*** Opening of Data for processing ***

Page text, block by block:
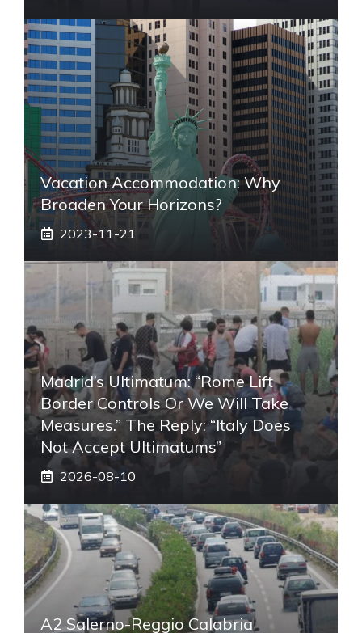
Vacation Accommodation: Why
Broaden Your Horizons?
2023-11-21
Madrid’s Ultimatum: “Rome Lift
Border Controls Or We Will Take
Measures.” The Reply: “Italy Does
Not Accept Ultimatums”
2026-08-10
A2 Salerno-Reggio Calabria
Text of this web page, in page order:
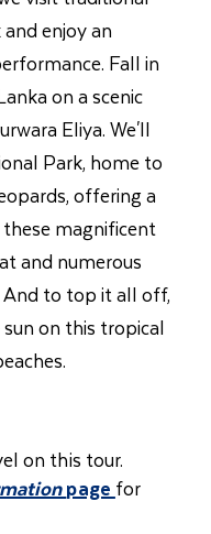
enjoy an
Fall in
on a scenic
Eliya. We'll
Park, home to
offering a
magnificent
and numerous
And to top it all off,
on this tropical
on this tour.
page for

*** Close of Data for processing ***

Instructions to follow →
Please print every record exactly, leaving out the pictures.

Answer to the exercise →
Page text, block by block:
Vacation Accommodation: Why
Broaden Your Horizons?
2023-11-21
Madrid’s Ultimatum: “Rome Lift
Border Controls Or We Will Take
Measures.” The Reply: “Italy Does
Not Accept Ultimatums”
2026-08-10
A2 Salerno-Reggio Calabria
Text of this web page, in page order:
enjoy an
Fall in
on a scenic
Eliya. We'll
Park, home to
offering a
magnificent
and numerous
And to top it all off,
on this tropical
on this tour.
page for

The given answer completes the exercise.